District Network Requirements
The Washington Elementary School District is implementing an enterprise-wide network, which will include Local Area Networks at each site and a Wide Area Network to provide data connectivity between all school sites. The District wishes to provide Internet access, as well as automate many of the district's administrative and curricular functions. The network implementation must continue to be functional for a minimum of 7-10 years, and should include a minimum of 100x growth in the LAN throughput, 2x growth in the WAN core throughput, and 10x growth in the District Internet connection throughput. Only TCP/IP and Novell IPX will be allowed to be implemented on the network.
Two LANs segments will be implementd at each school and the District Office, one for Administration usage, and the other for student/curriculum usage. At each location, a Main Distribution Facility will be established as the central point for cable termination, and will also be the point of presence (POP) for the WAN connection. Each classroom requiring connection to the network will be able to support 24 workstations and be supplied with 4 data runs, with one run terminated at the teacher's workstation. A single location in each room will be designated as the wiring POP for the room. From this location, wiring will be distributed within the room via decorative wire molding.

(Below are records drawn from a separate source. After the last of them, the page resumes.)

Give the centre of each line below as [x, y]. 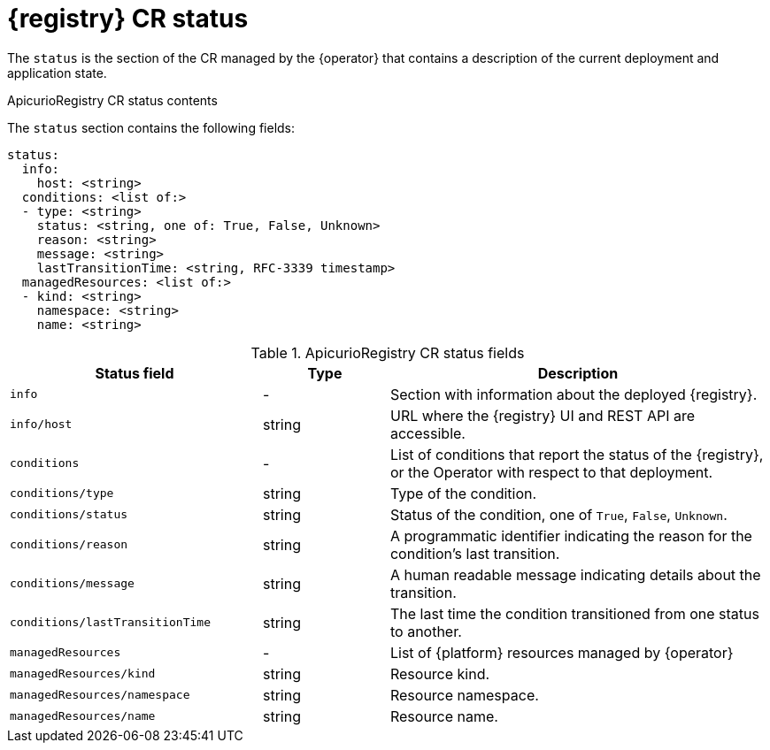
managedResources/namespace [100, 695]
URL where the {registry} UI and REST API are [543, 415]
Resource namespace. [464, 695]
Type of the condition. [463, 493]
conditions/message [72, 584]
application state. [57, 73]
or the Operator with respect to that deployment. [551, 472]
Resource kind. [440, 673]
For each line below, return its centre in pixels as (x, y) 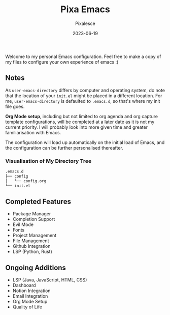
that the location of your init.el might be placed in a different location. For (84, 96)
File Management (31, 241)
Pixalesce (85, 23)
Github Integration (31, 246)
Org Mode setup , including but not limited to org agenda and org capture (82, 116)
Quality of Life (27, 307)
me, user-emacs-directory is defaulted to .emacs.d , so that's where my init (83, 101)
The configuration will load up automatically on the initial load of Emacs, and (85, 142)
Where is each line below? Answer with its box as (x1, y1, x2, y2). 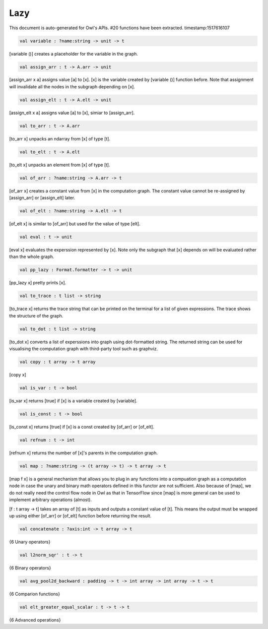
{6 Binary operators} (9, 565, 52, 570)
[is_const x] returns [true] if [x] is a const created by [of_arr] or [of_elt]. (9, 424, 154, 430)
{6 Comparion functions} (9, 591, 61, 597)
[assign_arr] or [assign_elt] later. (9, 195, 75, 201)
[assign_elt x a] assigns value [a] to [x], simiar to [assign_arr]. (9, 110, 135, 116)
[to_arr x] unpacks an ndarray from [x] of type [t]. (9, 135, 111, 141)
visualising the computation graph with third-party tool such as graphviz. (9, 346, 158, 352)
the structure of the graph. (9, 313, 64, 318)
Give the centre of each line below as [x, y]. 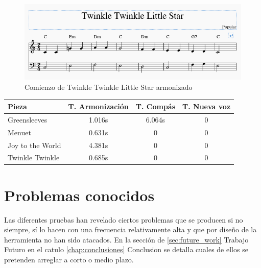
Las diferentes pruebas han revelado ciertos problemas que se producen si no [124, 219]
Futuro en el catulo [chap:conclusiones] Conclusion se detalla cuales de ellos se [126, 249]
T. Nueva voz [207, 106]
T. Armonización [98, 106]
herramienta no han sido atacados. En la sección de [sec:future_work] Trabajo [126, 239]
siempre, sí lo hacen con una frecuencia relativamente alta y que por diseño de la [130, 229]
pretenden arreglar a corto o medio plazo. [69, 259]
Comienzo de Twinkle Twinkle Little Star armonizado [109, 87]
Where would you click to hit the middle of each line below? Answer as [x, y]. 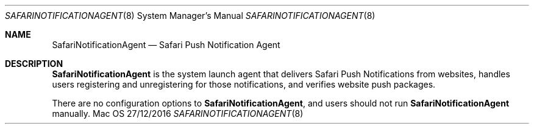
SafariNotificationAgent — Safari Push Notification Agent [166, 45]
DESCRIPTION [34, 64]
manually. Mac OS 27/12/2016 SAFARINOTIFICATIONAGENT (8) [178, 113]
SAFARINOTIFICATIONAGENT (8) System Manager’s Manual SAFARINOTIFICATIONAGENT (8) [190, 16]
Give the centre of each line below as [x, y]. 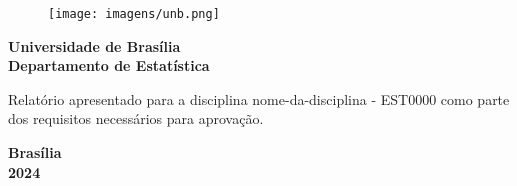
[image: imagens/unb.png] [134, 14]
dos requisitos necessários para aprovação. [136, 118]
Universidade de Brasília [94, 45]
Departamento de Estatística [109, 65]
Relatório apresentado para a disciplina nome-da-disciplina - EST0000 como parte [259, 98]
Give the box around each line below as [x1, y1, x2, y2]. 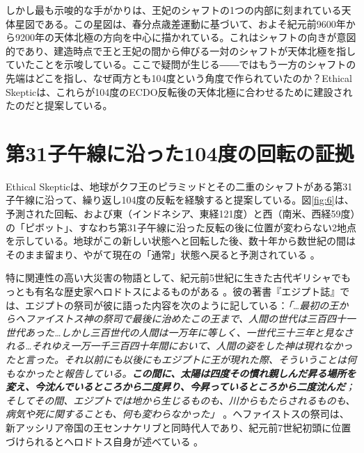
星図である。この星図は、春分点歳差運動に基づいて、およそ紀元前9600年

District-supplied servers, categorized as either enterprise or workgroup services, will be placed on the network topology according to function and anticipated traffic patterns of users:
Network security will be based on a double firewall implementation with all Internet-exposed applications residing on a public backbone network, and all connections implemented from the Internet into the district's private network refused. In addition, Access Control Lists will be implemented on all school routers to prohibit traffic from the curriculum LAN onto the administrative LAN, with the exception of applications such as email and DNS which pose no risk. A user ID and password policy will be published and strictly enforced on all computers on the network. All computers will have full access to the Internet.
All Internet connectivity will be supplied through the District Office designated as the single point of contact for all schools and organizations within the district. The connection will be hightly controlled, with bandwidth upgraded as usage dictates. ACLs will be used to protect the network from unauthorized access. Email and DNS serivces will communicate freely in both directions, since these applications pose no security threat. A web server located on the public backbone will be partitioned to allow any school to install a web home page on the Internet. No public web servers will be permitted on the internal District network.
Network User Expectations
Response time is the time between entry of a command or keystroke and the execution of the command or delivery of a response.1 For the users on the Desert View LAN, this primarily entails rapid response from the library and file servers, as well as reasonably fast access to the Internet.
As an elementary school, throughput requirements on the Desert View LAN can be expected to be moderate. It is expected that throughput usage on the curriculum network will primarily involve accessing the curriculum file server, the library server, and the email server, with some web browsing also expected. Throughput on the administrative network is expected to include access to the library and email servers, the Internet, and frequent access to the administrative server.
While reliability of all network servers and devices is important, priority is assigned to the administrative server, which will house student tracking, attendance, grading, and other administrative functions. The curriculum network users place their priority on the curriculum file server and the library server.
In order to meet these demands, the minimum expectation for the initial LAN implementation will be 1.0 Mbps to each host computer on the network, and 100 Mbps to any server host in the network.